I think the bike you have or similar is being discussed here:http://forums.mtbr.com/showthread.php?t=699483 in this forum. Also in this forum, look at the sticky at the top, entitled: "*Beginners and department store bikes*".

Relinked.


----------



## rockNnachos (Jun 26, 2010)

beer_coffee_water said:


> I think the bike you have or similar is being discussed here:http://forums.mtbr.com/showthread.php?t=699565 in this forum. Also in this forum, look at the sticky at the top, entitled: "*Beginners and department store bikes*".


Ok... that linked my back to here.


----------



## beer_coffee_water (Mar 1, 2011)

Haha guess that what I get for having 6 tabs open and paying attention to other things as well. Fixed above.


----------



## dirt farmer (Mar 28, 2005)

I'm curious, what did the pawn shop charge for that $199 Wally world bike?


----------



## ConorKwin (Apr 8, 2011)

dirt farmer said:


> I'm curious, what did the pawn shop charge for that $199 Wally world bike?


$80 flat. I bought it as a bike to ride to work, which is about two blocks away, and MAYBE some trails that were close by, really wasnt looking for anything serious. Im not upset with my purchase; I am into firearms and agree with the "buy once cry once" mentality for the most part but this is different, it is something I will do for fun and is not life or death. If I ever need to deploy my firearm to protect my life and the ones I love then it damn well better work. If my wally world bike craps out on the trails ill shrug it off and walk back to base.

can anyone please link me to a place to get in contact with Thruster or please tell me if I can get a rebuild kit somewhere. I put some chain oil on the dried out dirt ring (the lower one not rubber) and the shocks are already unlocking a bit, but the ring does look damaged. How would I go about rebuilding these?


----------



## ConorKwin (Apr 8, 2011)

beer_coffee_water said:


> I think the bike you have or similar is being discussed here:http://forums.mtbr.com/showthread.php?t=699483 in this forum. Also in this forum, look at the sticky at the top, entitled: "*Beginners and department store bikes*".
> 
> Relinked.


I dont see how linking me to those two different threads answered my question of how I would go about rebuilding the forks. I am gratefull for you identifying the bicycle but please push your mountain bike snobbery on some one else...

Troll :thumbsup:


----------



## Eville140 (Nov 26, 2010)

ConorKwin said:


> I dont see how linking me to those two different threads answered my question of how I would go about rebuilding the forks. I am gratefull for you identifying the bicycle but please push your mountain bike snobbery on some one else...
> 
> Troll :thumbsup:


I think what he is getting at, is they probably are not worth rebuilding. Parts are probably not even available for a rebuild and if they where the cost to get them would be half what the bike is worth.
Locked up might not be a bad thing if your just going to ride on the streets with it, or take them apart and see what the problems is. Hard to get worse off is they are already broke.


----------



## rlouder (Jun 26, 2007)

Check the walmart link in post 2. The first response in the Q&A section shows the manufacturer. You can find the company's website with google. Doubt any parts are available to rebuild it.

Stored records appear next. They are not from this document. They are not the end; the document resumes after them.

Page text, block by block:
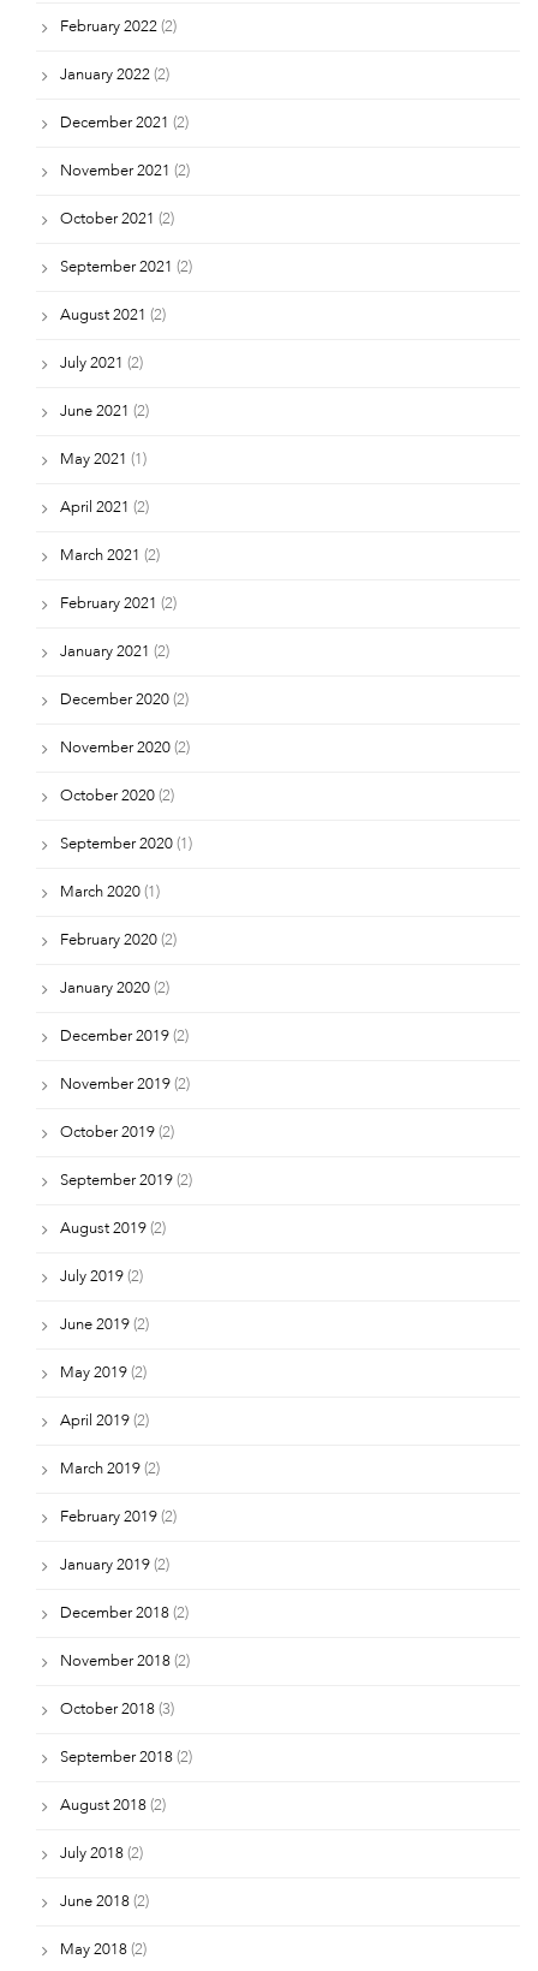
February 2022 (2)
January 2022 (2)
December 2021 (2)
November 2021 (2)
October 2021 (2)
September 2021 (2)
August 2021 (2)
July 2021 (2)
June 2021 (2)
May 2021 (1)
April 2021 (2)
March 2021 (2)
February 2021 (2)
January 2021 (2)
December 2020 (2)
November 2020 (2)
October 2020 (2)
September 2020 (1)
March 2020 (1)
February 2020 (2)
January 2020 (2)
December 2019 (2)
November 2019 (2)
October 2019 (2)
September 2019 (2)
August 2019 (2)
July 2019 (2)
June 2019 (2)
May 2019 (2)
April 2019 (2)
March 2019 (2)
February 2019 (2)
January 2019 (2)
December 2018 (2)
November 2018 (2)
October 2018 (3)
September 2018 (2)
August 2018 (2)
July 2018 (2)
June 2018 (2)
May 2018 (2)

The pic shows it is a standard threadless stem. The other standard you need to check is the steering tube's diameter - 1 1/8" is standard. You can check it by unscrewing the cap on top of the stem. Since the side screws hold the stem on the steering tube and the top cap is only used to preload the bearings, you don't have to worry about making any adjustments after you measure the stem's inside diameter. Simply replace the top cap and snug it up.

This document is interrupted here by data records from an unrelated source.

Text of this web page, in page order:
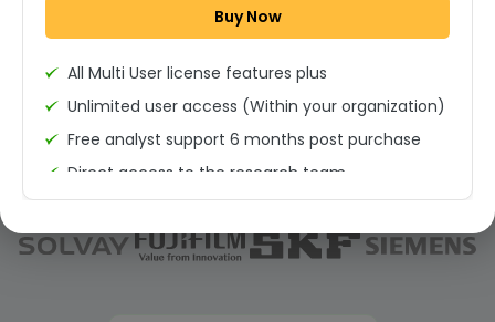
Permission to print the report
Buy Now
All Multi User license features plus
Unlimited user access (Within your organization)
Free analyst support 6 months post purchase
Direct access to the research team
(Calls/Emails)
Deliverable Report Format PDF (Unlimited Users
Access)
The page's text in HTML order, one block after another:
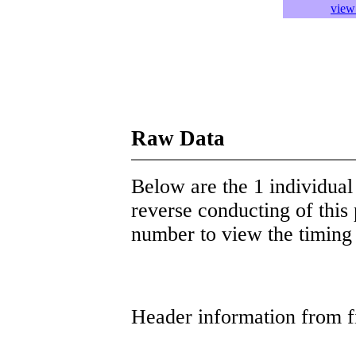
Raw Data
Below are the 1
reverse conducting of
number to view the
Header information from
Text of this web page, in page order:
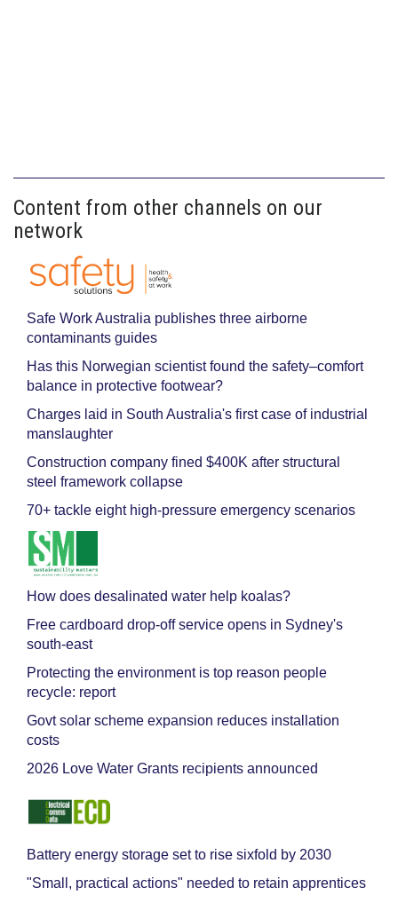
Content from other channels on our
network
Safe Work Australia publishes three airborne
contaminants guides
Has this Norwegian scientist found the safety–comfort
balance in protective footwear?
Charges laid in South Australia's first case of industrial
manslaughter
Construction company fined $400K after structural
steel framework collapse
70+ tackle eight high-pressure emergency scenarios
How does desalinated water help koalas?
Free cardboard drop-off service opens in Sydney's
south-east
Protecting the environment is top reason people
recycle: report
Govt solar scheme expansion reduces installation
costs
2026 Love Water Grants recipients announced
Battery energy storage set to rise sixfold by 2030
"Small, practical actions" needed to retain apprentices
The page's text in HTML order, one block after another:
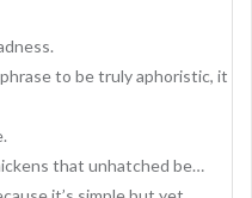
to be truly aphoristic, it
that unhatched be…
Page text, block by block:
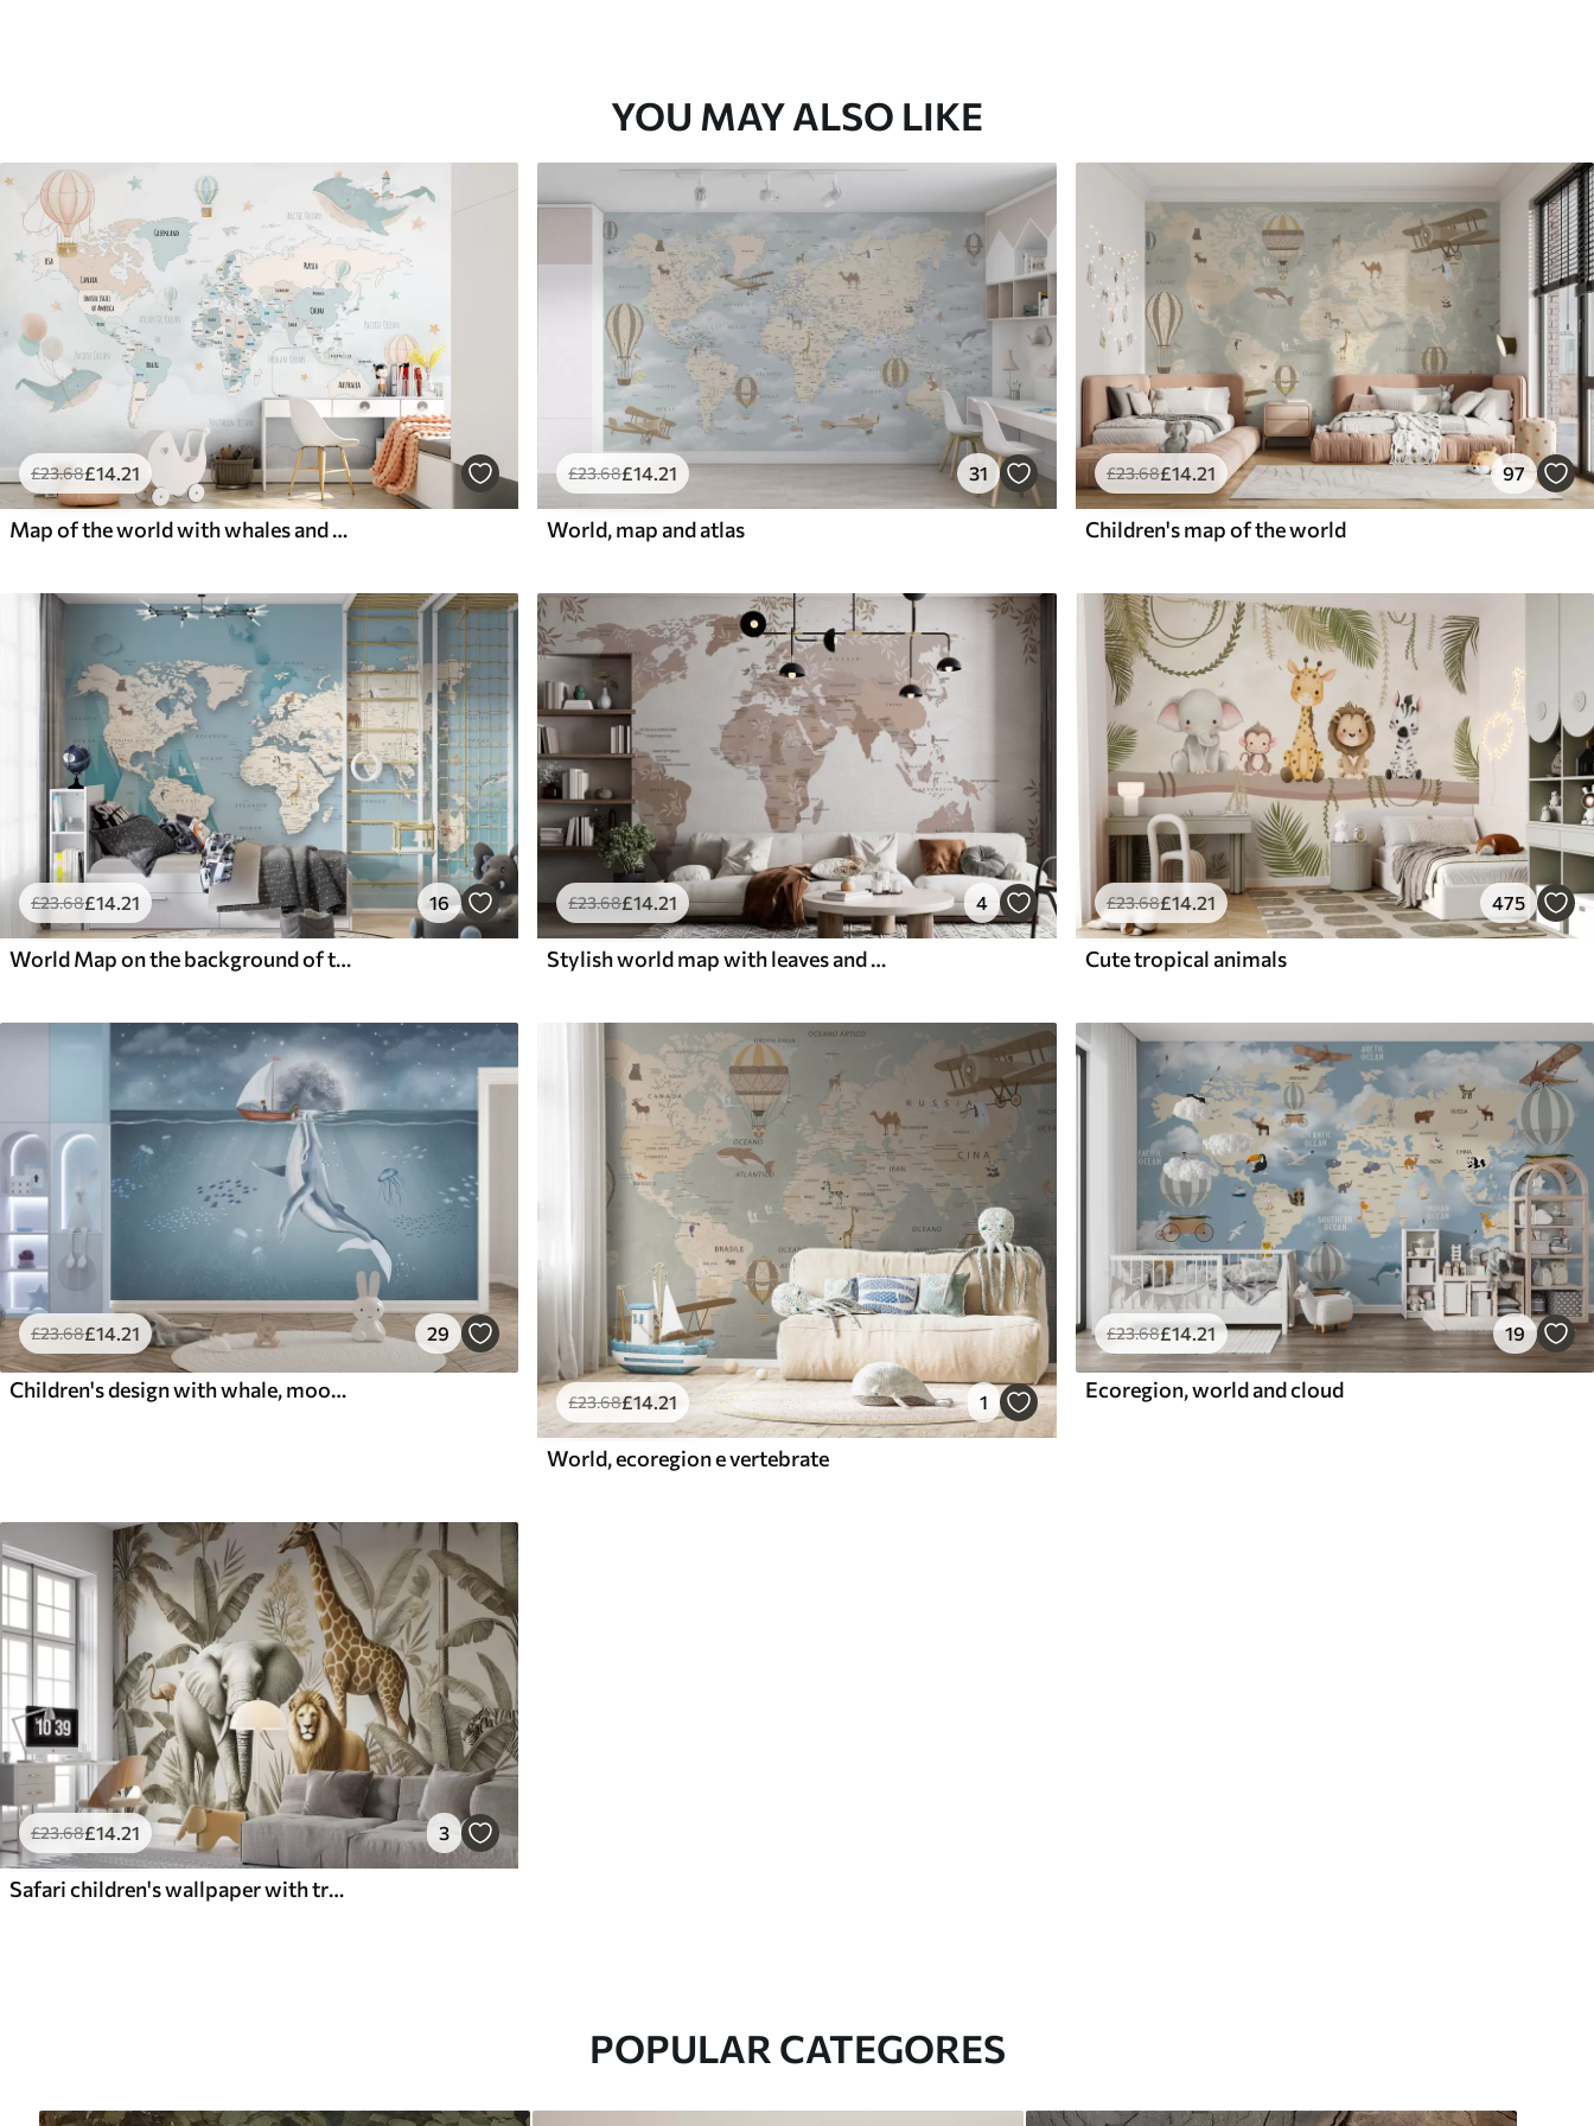
YOU MAY ALSO LIKE
£23.68£14 .21
Map of the world with whales and balloons
£23.68£14 .21 31
World, map and atlas
£23.68£14.21 97
Children's map of the world
£23.68£14.21 16
World Map on the background of the mountains
£23.68£14.21 4
Stylish world map with leaves and plants
£23.68£14.21 475
Cute tropical animals
£23.68£14 .21 29
Children's design with whale, moon and boat with children £23.68£14.21 1
World, ecoregion e vertebrate
£23.68£14.21 19
Ecoregion, world and cloud
£23.68£14 .21 3
Safari children's wallpaper with tropical landscape and various animals in elegant colors
POPULAR CATEGORES

Unless you run across a used fork on ebay, a suspension fork will cost over 100. Here's a link to a Dart 3 that might work for you. http://www.blueskycycling.com/product1859_39_-Rock-Shox-Dart-3-29er-Fork-2010.htm

Many people use a rigid fork, and they are cheaper - 50-60. Since your fork is locked up, it's acting like a rigid. You could just leave it alone, go out and ride, and enjoy your bike.

Good luck.


----------



## beer_coffee_water (Mar 1, 2011)

ConorKwin, you asked for some info of identifying your bike you purchased without even knowing what it is. I present said info to enlighten you on said purchase and then you call me a troll. I wasn't trying to link you to a rebuild kit just info. All I did was "google" for the info. You are pure win.


----------



## GotoDengo (Aug 6, 2010)

ConorKwin said:


> can anyone please link me to a place to get in contact with Thruster or please tell me if I can get a rebuild kit somewhere. I


The reason beer linked that walmart bike sticky was to show that what you're seeing is the downside of big box bikes. No one was being a snob. A lot of us had no interest in spending hundreds or thousands of dollars on bike when we started either. Most of us started with crap bikes too (no offense). The reason they are crap is that they wear out quickly. By the time you end up repairing/replacing broken components, you would be a good way towards a better bike.

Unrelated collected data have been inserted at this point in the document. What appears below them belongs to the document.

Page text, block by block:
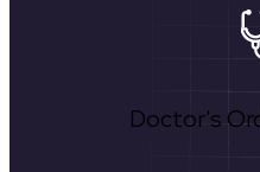
Doctor's
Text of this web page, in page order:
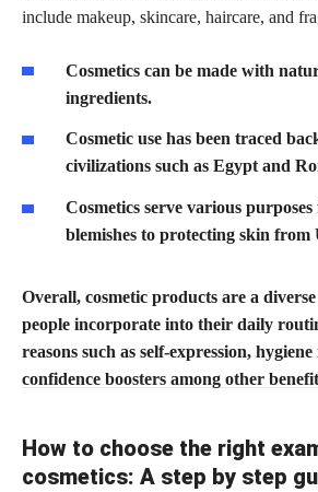
include makeup, skincare, haircare, and
Cosmetics can be made with
ingredients.
Cosmetic use has been traced
civilizations such as Egypt and
Cosmetics serve various
blemishes to protecting skin from
Overall, cosmetic products are a
people incorporate into their daily
reasons such as self-expression,
confidence boosters among other
How to choose the right
cosmetics: A step by step
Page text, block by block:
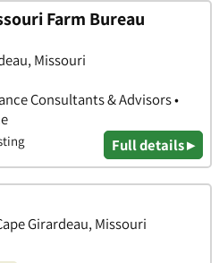
Farm Bureau
Missouri
Consultants & Advisors •
Full details ▸
Girardeau, Missouri
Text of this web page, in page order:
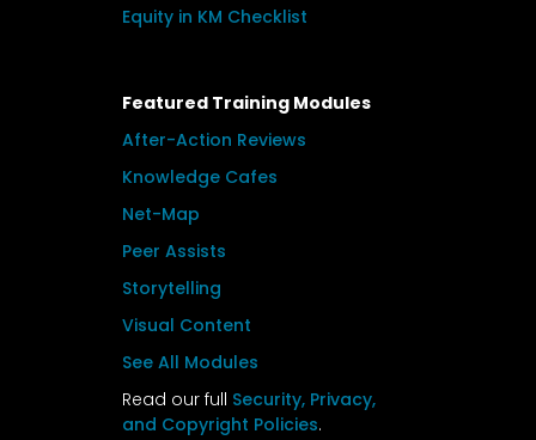
Equity in KM Checklist
Featured Training Modules
After-Action Reviews
Knowledge Cafes
Net-Map
Peer Assists
Storytelling
Visual Content
See All Modules
Read our full Security, Privacy,
and Copyright Policies.
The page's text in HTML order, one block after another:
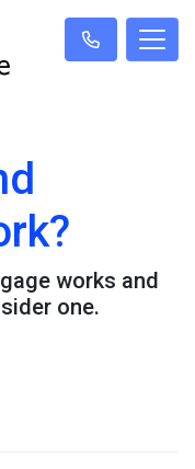
works and
one.
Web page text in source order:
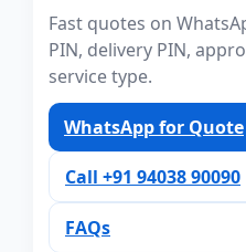
Fast quotes on
PIN, delivery PIN,
service type.
WhatsApp for Quote
Call +91 94038 90090
FAQs
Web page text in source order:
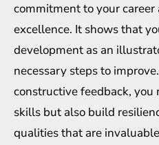
commitment to your career
excellence. It shows that
development as an
necessary steps to
constructive feedback, you
skills but also build
qualities that are
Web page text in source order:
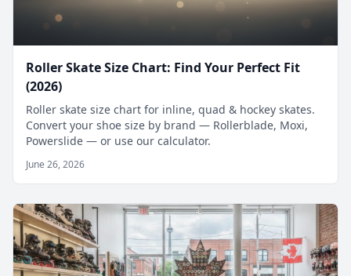
Roller Skate Size Chart: Find Your Perfect Fit
(2026)
Roller skate size chart for inline, quad & hockey skates.
Convert your shoe size by brand — Rollerblade, Moxi,
Powerslide — or use our calculator.
June 26, 2026
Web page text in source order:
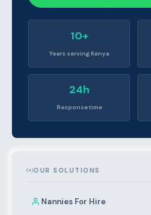
10+
Years serving Kenya
24h
Response time
OUR SOLUTIONS
Nannies For Hire
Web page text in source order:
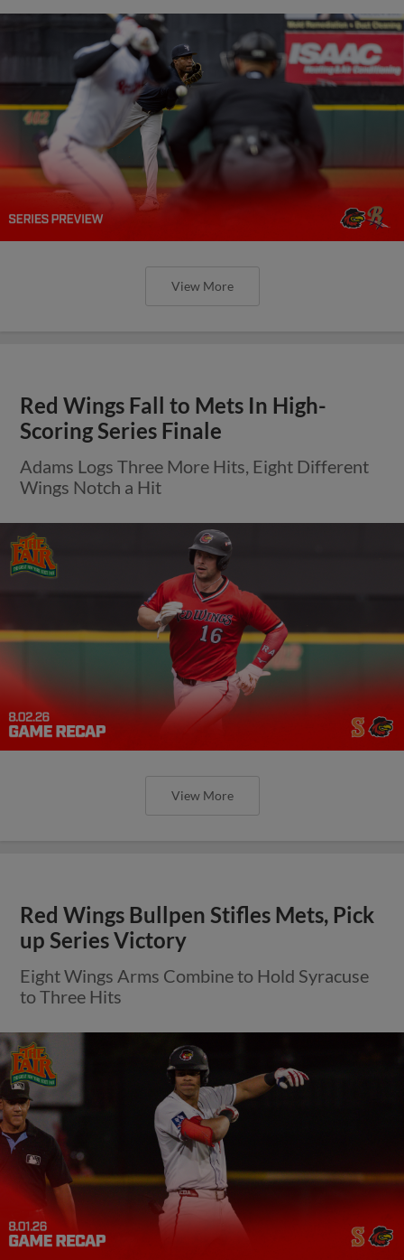
View More
Red Wings Fall to Mets In High-
Scoring Series Finale
Adams Logs Three More Hits, Eight Different
Wings Notch a Hit
View More
Red Wings Bullpen Stifles Mets, Pick
up Series Victory
Eight Wings Arms Combine to Hold Syracuse
to Three Hits

No one has ever heard of Thruster... it's just some label an OEM threw on. You won't find a way to contact them or find parts. Even better quality forks like Suntour cannot be repaired (lack of repair parts, mostly) and are essentially throw-away forks.

Get a rigid fork like others suggested, or buy a new disposable suspension fork - spinner, RST, etc. For street riding it should be fine. If you're going to ride it on trails, you will see a lot more issues.


----------



## ConorKwin (Apr 8, 2011)

beer_coffee_water said:


> ConorKwin, you asked for some info of identifying your bike you purchased without even knowing what it is. I present said info to enlighten you on said purchase and then you call me a troll. I wasn't trying to link you to a rebuild kit just info. All I did was "google" for the info. You are pure win.


and I thanked you for that.. Thanks alot Rlouder and Gotodengo, that really helps. Im going to try and tear this the shocks apart, see what I can do and weigh my options.


----------



## mack_turtle (Jan 6, 2009)

I'll say this once from experience: it's not worthy trying to rebuild that fork. I am very hard-headed and I hate to just replace things that are not truly broken, but I know bikes and I can tell what's a waste of time and what's not. _that _is a waste of time.


----------



## ConorKwin (Apr 8, 2011)

mack_turtle said:


> I'll say this once from experience: it's not worthy trying to rebuild that fork. I am very hard-headed and I hate to just replace things that are not truly broken, but I know bikes and I can tell what's a waste of time and what's not. _that _is a waste of time.


looks like its not even serviceable


----------



## lmd10 (Mar 3, 2011)

those forks are spring loaded only,you can take them apart there is a allen screw below the caps...like they said a Rockshox Dart 3 or Toro Tk is a good replacement fork for this bike ... this will be a better upgrade ...or call Kent International if want the factory original replacement parts for this bike


----------